With the pictures left out, retype exactly the lines below starting at the line that contains "#Morelia PRD Acusa A Alfonso De" and ending at the line that contains "सामान्य रूप से चलता रहेगा।".

**Data records**
----
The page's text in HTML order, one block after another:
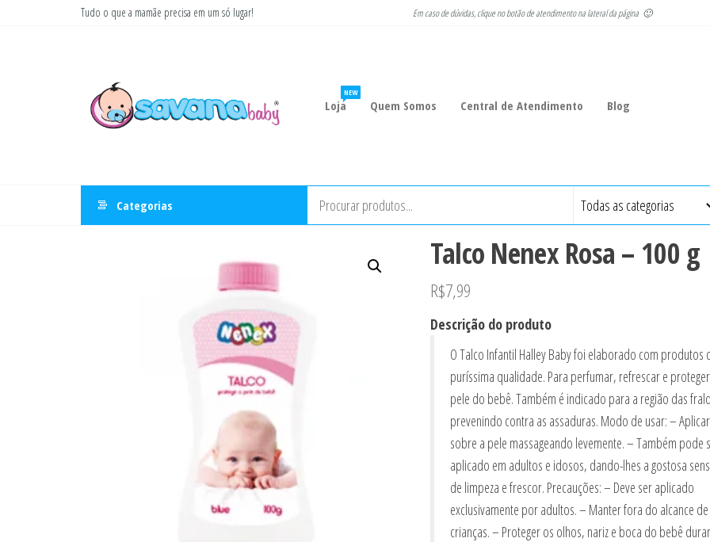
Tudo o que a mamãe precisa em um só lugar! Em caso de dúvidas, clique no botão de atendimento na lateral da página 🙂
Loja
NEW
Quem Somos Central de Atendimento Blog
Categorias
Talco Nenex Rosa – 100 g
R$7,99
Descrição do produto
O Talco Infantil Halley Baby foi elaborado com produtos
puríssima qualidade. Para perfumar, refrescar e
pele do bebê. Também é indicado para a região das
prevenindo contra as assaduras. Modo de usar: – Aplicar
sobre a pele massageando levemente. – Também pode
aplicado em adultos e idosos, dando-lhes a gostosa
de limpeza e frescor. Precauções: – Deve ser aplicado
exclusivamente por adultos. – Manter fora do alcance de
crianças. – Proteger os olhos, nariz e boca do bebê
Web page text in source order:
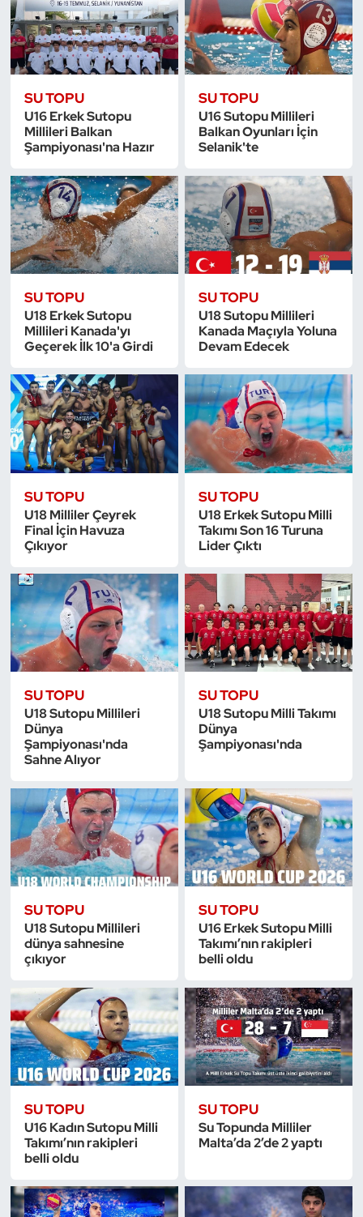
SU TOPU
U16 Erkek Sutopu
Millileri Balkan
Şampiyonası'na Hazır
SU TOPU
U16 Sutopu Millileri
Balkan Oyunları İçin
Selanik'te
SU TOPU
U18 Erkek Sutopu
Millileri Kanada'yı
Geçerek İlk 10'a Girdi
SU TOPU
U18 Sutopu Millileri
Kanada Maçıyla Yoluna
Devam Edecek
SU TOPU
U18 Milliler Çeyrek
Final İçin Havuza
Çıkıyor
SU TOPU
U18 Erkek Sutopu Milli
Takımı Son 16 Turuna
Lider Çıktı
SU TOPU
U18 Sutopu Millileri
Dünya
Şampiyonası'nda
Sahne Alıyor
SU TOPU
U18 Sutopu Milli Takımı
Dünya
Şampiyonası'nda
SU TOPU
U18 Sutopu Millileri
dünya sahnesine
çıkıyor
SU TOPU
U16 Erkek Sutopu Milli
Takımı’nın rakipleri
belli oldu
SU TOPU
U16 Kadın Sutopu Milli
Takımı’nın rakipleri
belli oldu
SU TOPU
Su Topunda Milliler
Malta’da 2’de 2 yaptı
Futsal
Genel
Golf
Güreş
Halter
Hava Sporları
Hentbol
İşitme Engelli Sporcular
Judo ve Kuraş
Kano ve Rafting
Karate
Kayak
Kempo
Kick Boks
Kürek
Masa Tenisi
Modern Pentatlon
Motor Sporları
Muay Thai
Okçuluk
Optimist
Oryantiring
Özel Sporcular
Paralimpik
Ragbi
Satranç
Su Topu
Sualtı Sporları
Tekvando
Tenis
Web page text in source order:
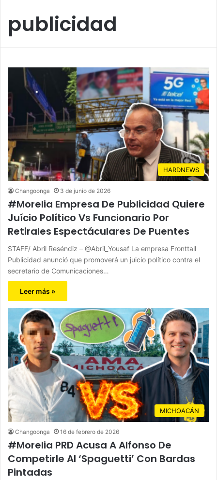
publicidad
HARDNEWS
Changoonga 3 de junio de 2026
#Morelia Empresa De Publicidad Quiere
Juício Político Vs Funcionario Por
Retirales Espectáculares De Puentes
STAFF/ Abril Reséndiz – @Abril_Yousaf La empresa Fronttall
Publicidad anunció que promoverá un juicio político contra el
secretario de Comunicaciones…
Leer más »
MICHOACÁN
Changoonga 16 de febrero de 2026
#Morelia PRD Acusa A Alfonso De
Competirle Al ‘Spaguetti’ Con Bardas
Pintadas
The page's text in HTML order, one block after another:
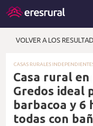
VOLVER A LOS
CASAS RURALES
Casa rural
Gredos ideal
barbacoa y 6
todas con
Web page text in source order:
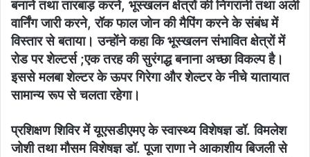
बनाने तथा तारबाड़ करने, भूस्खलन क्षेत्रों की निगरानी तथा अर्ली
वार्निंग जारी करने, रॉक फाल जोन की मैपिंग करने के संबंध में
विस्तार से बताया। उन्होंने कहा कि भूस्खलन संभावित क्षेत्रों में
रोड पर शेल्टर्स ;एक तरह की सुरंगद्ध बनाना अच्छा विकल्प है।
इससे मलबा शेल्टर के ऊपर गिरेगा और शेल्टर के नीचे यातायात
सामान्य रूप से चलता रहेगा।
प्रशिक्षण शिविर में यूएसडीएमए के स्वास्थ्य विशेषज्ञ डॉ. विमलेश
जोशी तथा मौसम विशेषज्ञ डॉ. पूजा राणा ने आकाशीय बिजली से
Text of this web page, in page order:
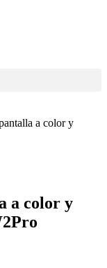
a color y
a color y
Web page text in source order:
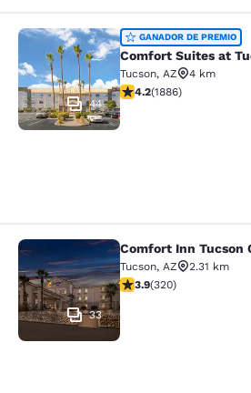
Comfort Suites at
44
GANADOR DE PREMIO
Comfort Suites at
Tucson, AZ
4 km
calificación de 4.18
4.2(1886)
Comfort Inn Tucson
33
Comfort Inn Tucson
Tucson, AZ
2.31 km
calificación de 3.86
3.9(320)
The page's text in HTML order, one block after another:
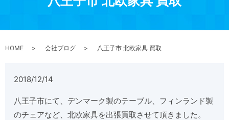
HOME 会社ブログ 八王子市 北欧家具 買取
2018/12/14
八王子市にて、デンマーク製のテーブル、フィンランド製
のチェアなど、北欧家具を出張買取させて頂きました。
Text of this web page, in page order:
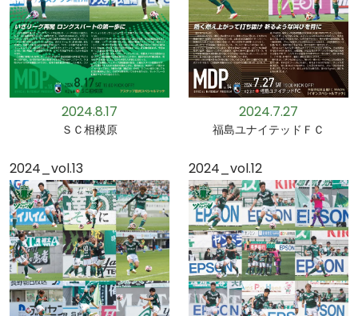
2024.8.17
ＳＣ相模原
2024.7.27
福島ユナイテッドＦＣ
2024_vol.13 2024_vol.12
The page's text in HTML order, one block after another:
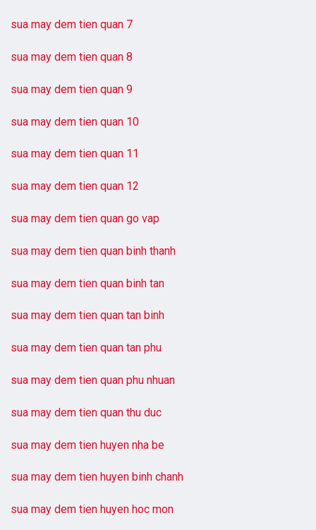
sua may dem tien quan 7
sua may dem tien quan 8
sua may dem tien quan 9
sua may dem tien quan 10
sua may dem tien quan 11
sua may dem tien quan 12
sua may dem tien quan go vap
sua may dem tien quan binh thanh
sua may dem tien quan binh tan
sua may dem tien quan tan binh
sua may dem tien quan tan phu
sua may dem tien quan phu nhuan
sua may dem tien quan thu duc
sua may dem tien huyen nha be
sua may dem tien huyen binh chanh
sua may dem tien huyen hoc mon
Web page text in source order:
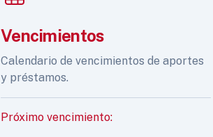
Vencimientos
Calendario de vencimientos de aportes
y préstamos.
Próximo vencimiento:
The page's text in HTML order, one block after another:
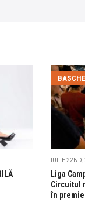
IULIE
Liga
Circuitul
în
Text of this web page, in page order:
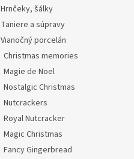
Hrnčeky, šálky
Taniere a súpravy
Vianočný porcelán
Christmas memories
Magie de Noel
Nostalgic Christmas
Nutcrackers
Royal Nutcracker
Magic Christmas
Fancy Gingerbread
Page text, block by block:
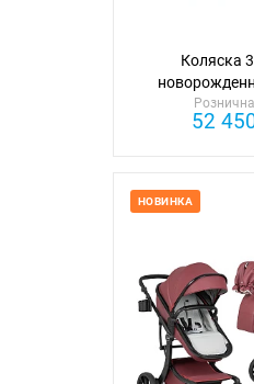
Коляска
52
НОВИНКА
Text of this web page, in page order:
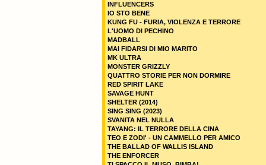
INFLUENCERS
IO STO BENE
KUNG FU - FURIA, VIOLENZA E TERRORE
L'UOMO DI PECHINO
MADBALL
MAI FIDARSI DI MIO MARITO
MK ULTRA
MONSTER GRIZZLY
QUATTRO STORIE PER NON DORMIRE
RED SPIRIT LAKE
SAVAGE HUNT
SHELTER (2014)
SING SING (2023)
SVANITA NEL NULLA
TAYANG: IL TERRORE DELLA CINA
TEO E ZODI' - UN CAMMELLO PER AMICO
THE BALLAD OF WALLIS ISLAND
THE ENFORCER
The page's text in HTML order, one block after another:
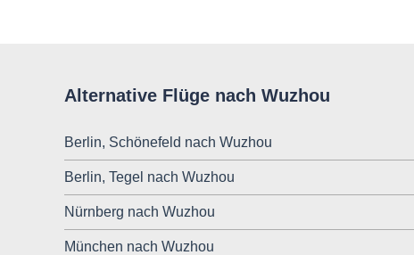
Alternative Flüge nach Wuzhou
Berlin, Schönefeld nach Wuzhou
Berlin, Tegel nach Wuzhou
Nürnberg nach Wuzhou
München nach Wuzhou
----
**Solution to this exercise**
#Morelia PRD Acusa A Alfonso De
Competirle Al ‘Spaguetti’ Con Bardas
Pintadas
The page's text in HTML order, one block after another:
VOLVER A LOS
CASAS RURALES
Casa rural
Gredos ideal
barbacoa y 6
todas con
Web page text in source order:
बनाने तथा तारबाड़ करने, भूस्खलन क्षेत्रों की निगरानी तथा अर्ली
वार्निंग जारी करने, रॉक फाल जोन की मैपिंग करने के संबंध में
विस्तार से बताया। उन्होंने कहा कि भूस्खलन संभावित क्षेत्रों में
रोड पर शेल्टर्स ;एक तरह की सुरंगद्ध बनाना अच्छा विकल्प है।
इससे मलबा शेल्टर के ऊपर गिरेगा और शेल्टर के नीचे यातायात
सामान्य रूप से चलता रहेगा।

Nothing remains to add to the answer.